**Problem details**
From the first line to the last, copy the data exactly.

**Data in this exercise**
####

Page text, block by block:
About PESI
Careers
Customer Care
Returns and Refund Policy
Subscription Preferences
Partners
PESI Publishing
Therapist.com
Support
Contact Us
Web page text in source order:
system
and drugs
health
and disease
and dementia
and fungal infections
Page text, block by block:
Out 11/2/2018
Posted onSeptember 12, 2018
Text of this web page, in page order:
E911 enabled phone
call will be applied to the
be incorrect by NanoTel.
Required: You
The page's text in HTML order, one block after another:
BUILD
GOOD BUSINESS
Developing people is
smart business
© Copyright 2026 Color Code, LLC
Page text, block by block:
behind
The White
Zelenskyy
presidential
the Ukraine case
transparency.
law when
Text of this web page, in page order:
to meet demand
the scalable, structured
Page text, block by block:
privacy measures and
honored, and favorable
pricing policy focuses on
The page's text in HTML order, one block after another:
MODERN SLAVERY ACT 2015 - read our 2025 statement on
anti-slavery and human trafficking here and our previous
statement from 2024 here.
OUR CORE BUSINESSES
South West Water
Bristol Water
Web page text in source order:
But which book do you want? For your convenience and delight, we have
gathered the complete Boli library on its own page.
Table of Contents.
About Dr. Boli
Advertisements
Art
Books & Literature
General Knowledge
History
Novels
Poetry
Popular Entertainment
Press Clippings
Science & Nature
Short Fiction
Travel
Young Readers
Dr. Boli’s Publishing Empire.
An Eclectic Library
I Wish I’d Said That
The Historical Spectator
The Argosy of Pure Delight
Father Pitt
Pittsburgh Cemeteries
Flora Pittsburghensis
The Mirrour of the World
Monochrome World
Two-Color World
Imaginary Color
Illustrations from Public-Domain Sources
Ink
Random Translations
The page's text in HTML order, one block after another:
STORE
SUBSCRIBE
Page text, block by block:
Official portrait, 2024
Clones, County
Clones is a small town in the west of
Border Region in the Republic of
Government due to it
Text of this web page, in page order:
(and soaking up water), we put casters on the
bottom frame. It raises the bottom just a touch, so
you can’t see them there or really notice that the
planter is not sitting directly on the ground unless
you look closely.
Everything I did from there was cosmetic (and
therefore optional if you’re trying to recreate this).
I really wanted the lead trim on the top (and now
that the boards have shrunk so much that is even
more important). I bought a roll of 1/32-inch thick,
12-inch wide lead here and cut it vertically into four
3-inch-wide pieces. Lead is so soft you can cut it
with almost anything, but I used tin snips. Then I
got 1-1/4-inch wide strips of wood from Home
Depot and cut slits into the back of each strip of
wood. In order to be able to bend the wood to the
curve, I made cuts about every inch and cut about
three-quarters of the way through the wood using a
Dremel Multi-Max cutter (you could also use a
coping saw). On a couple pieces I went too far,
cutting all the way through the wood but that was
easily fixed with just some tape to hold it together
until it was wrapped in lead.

####

**Task solution**
Page text, block by block:
About PESI
Careers
Customer Care
Returns and Refund Policy
Subscription Preferences
Partners
PESI Publishing
Therapist.com
Support
Contact Us
Web page text in source order:
system
and drugs
health
and disease
and dementia
and fungal infections
Page text, block by block:
Out 11/2/2018
Posted onSeptember 12, 2018
Text of this web page, in page order:
E911 enabled phone
call will be applied to the
be incorrect by NanoTel.
Required: You
The page's text in HTML order, one block after another:
BUILD
GOOD BUSINESS
Developing people is
smart business
© Copyright 2026 Color Code, LLC
Page text, block by block:
behind
The White
Zelenskyy
presidential
the Ukraine case
transparency.
law when
Text of this web page, in page order:
to meet demand
the scalable, structured
Page text, block by block:
privacy measures and
honored, and favorable
pricing policy focuses on
The page's text in HTML order, one block after another:
MODERN SLAVERY ACT 2015 - read our 2025 statement on
anti-slavery and human trafficking here and our previous
statement from 2024 here.
OUR CORE BUSINESSES
South West Water
Bristol Water
Web page text in source order:
But which book do you want? For your convenience and delight, we have
gathered the complete Boli library on its own page.
Table of Contents.
About Dr. Boli
Advertisements
Art
Books & Literature
General Knowledge
History
Novels
Poetry
Popular Entertainment
Press Clippings
Science & Nature
Short Fiction
Travel
Young Readers
Dr. Boli’s Publishing Empire.
An Eclectic Library
I Wish I’d Said That
The Historical Spectator
The Argosy of Pure Delight
Father Pitt
Pittsburgh Cemeteries
Flora Pittsburghensis
The Mirrour of the World
Monochrome World
Two-Color World
Imaginary Color
Illustrations from Public-Domain Sources
Ink
Random Translations
The page's text in HTML order, one block after another:
STORE
SUBSCRIBE
Page text, block by block:
Official portrait, 2024
Clones, County
Clones is a small town in the west of
Border Region in the Republic of
Government due to it
Text of this web page, in page order:
(and soaking up water), we put casters on the
bottom frame. It raises the bottom just a touch, so
you can’t see them there or really notice that the
planter is not sitting directly on the ground unless
you look closely.
Everything I did from there was cosmetic (and
therefore optional if you’re trying to recreate this).
I really wanted the lead trim on the top (and now
that the boards have shrunk so much that is even
more important). I bought a roll of 1/32-inch thick,
12-inch wide lead here and cut it vertically into four
3-inch-wide pieces. Lead is so soft you can cut it
with almost anything, but I used tin snips. Then I
got 1-1/4-inch wide strips of wood from Home
Depot and cut slits into the back of each strip of
wood. In order to be able to bend the wood to the
curve, I made cuts about every inch and cut about
three-quarters of the way through the wood using a
Dremel Multi-Max cutter (you could also use a
coping saw). On a couple pieces I went too far,
cutting all the way through the wood but that was
easily fixed with just some tape to hold it together
until it was wrapped in lead.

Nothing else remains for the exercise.